# Croakers Croakers and more Croakers!



## ILOVECROAKER (Apr 23, 2012)

Town Creek is an excellent pier. Everyone should thank the owner when you see him.

Seemed to be a great day Saturday off fishing the Patuxent. The bait of choice b/w. I set up shop around 4:45. First rod went in the water and before I could reach to begin setting up the next Boom! Double banger of Croakers. One was 12 inch and the other 11inch. I knew it was going to be a great day after that. People beside me kept pulling the small rockfish near the pier. But you know if you cast a bit further you always hit that sweet spot. That's what I found until the bite turned off around 9:30 pm. I left away with 10 good size Croakers and random 2 perch.

Not sure where to post my pictures on the mobile so I guess I'll post them once I get to a computer if this doesn't comply with me.
Cheers fellas! :beer:


----------



## Thunderchild (Nov 29, 2010)

I know this is old but great catch. Where is Town Creek pier?


----------



## spydermn (Apr 26, 2009)

Thunderchild said:


> I know this is old but great catch. Where is Town Creek pier?


Town Creek Pier


----------



## supercast (May 17, 2006)

Every year at this time we have Croaker .Croaker thread and people get all worked up .too early for this guy's


----------



## bronzbck1 (Jun 13, 2007)

NC just past some new laws Croaker have to be 15" , spot 10" that's going to piss off the guys on the piers wanting spot heads.


----------



## pods (Sep 10, 2013)

bronzbck1 said:


> NC just past some new laws Croaker have to be 15" , spot 10" that's going to piss off the guys on the piers wanting spot heads.


Just checking the NCDEQ page and there is nothing on that. Got a link?


----------



## CJS (Oct 2, 2006)

I looked at the minutes from the DENR meeting last week. There is a proposed rule related primarily to shrimp harvests and gear that describes the establishment of size limits on spot and croaker.

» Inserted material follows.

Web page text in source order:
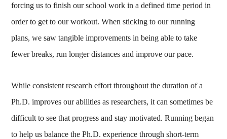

That writeup says 8" for spot and 10" for croaker. Not sure if that proposed rule will be finalized. I would think there would be a public comment period.


----------



## CJS (Oct 2, 2006)

http://portal.ncdenr.org/web/mf/02-2017-briefing-book

I saw the size limit references in the Issues and Reports link. I am not smart enough to understand the workings of the rulemaking process. Someone else can explain that hopefully.


----------



## bronzbck1 (Jun 13, 2007)

That is what I'm talking about. Marine fisheries was against it but the board voted 7-3 for and. There are a bunch of rules down in the end of the thing. Big mistake making it a Fish Sanctuary the SEC wont stop there just like the birds!


----------



## pods (Sep 10, 2013)

Thanks everyone. Good links to see what they have in the planning stages. Sucks that now there may now be a size limit for spot and croaker due to the bycatch of the shrimp trawlers. Not to get into the com versus recs debate, but anyone who has seen a shrimp bycatch video realizes something is wrong.
I don't fish for spot, but I can see how that 8 inch minimum is going to piss off a lot of people come time for the spot run!
And a 9 inch croaker is a nice bait for blacktips. sigh

I found the reference by searching document:
"Establish Size Limits for the Possession of Spot and Atlantic Croaker.
A size limit will supplement efforts in the commercial fishery to reduce bycatch, preserve
habitat, and protect sensitive juvenile finfish populations. Currently, no size limits exist for the
possession of Atlantic croaker or spot in North Carolina waters.89 To allow these species to
grow to full maturity and spawn at least once, the Federation recommends establishing size
limits for spot and Atlantic croaker for the recreational fishery. Specifically, the Federation
proposes an 8 inch size limit for the harvest of spot and a 10 inch size limit for the harvest of
Atlantic croaker"

Bottom of page 13 on the "issues and reports" pdf.


----------